For almost all players this is the end of the season, save for those on Fed Cup final duty afterwards. For the rest, it is one last push of the season, and with that – here are the five things we learned from the All-Access day.
The uniqueness of season-ending finales is the round robin format. After spending a year getting used to packing your bags and setting off to the next tournament after a loss, here an ‘L’ may not necessarily be your ticket out of Singapore.
Famously in 2015, Angelique Kerber found herself in the situation of just having to win one set to advance past the group stages, and knowing that crippled her. The following year, having book-ended 2016 with Slam titles, she returned a little older and wiser.
“It is completely different to the normal tournaments, of course. But I think that I’m also having a lot of experience about this. I mean, you can win one match and you can be still playing the semis.
“So, you have to be focusing on every single point and game and set, because it can be important at the end of the groups. But I think it’s great to have something different, because you are here, you play a minimum of three matches. You have three really tough matches to go for it.”
“Also, mentally, you know it’s the last tournament. So, you are trying to pushing yourself until the limits, taking all the energy that’s left for every single match.”
Naomi Osaka makes her debut in the senior competition, having come through the Rising Stars event a few years earlier. She told reporters:
“I just remember the Rising Stars event being my first big tournament sort of, like I have never played on a Centre Court that big before. So definitely it’s always in my memories.
“I’m not really used to round robins. But I also think it’s a really good thing, because if you happen to lose a match, it doesn’t automatically mean you’re out of the tournament.
“You have other matches you can play, and you can continue to learn from the last match you have played. In this way, I think to make one tournament like this, it’s very exciting. I kind of want to see what happens.”
Another debutante here, Sloane Stephens has at least played them before – but not for a while, as she explained:
“I haven’t played a round robin since I started playing tennis at Sierra Sport and Racquet Club, and you had to play the round robin to advance in your ladder. Yeah, I was, like, ten. So, I’m really not sure how it works. I saw the chart and everything. But I think you just play and try to win and whatever happens happens.”

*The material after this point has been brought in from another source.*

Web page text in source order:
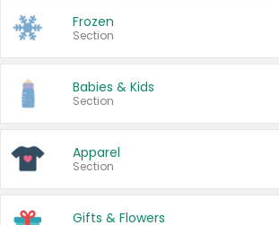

In the past the tournament has been criticised by players and pundits alike for being too slow, but this year could herald a change from its previous glue-like incarnations. Some players (notably those who prefer the faster conditions) were quick to latch on to the fact it might be speedier, but others were not so sure.
Since the tournament moved to Singapore in 2014, Petra Kvitova (who won in 2011 when it was hosted in Turkey) has seen a difference in the speed.
“From my perspective, I feel it’s a bit fast than the previous years. It depends on the ball, how it’s bouncing, if it’s like with a spin or no. But like overall I think that what I remember even from Istanbul and here, the court was a little bit slower but not this time, which is better (smiling). I like it more, yeah.”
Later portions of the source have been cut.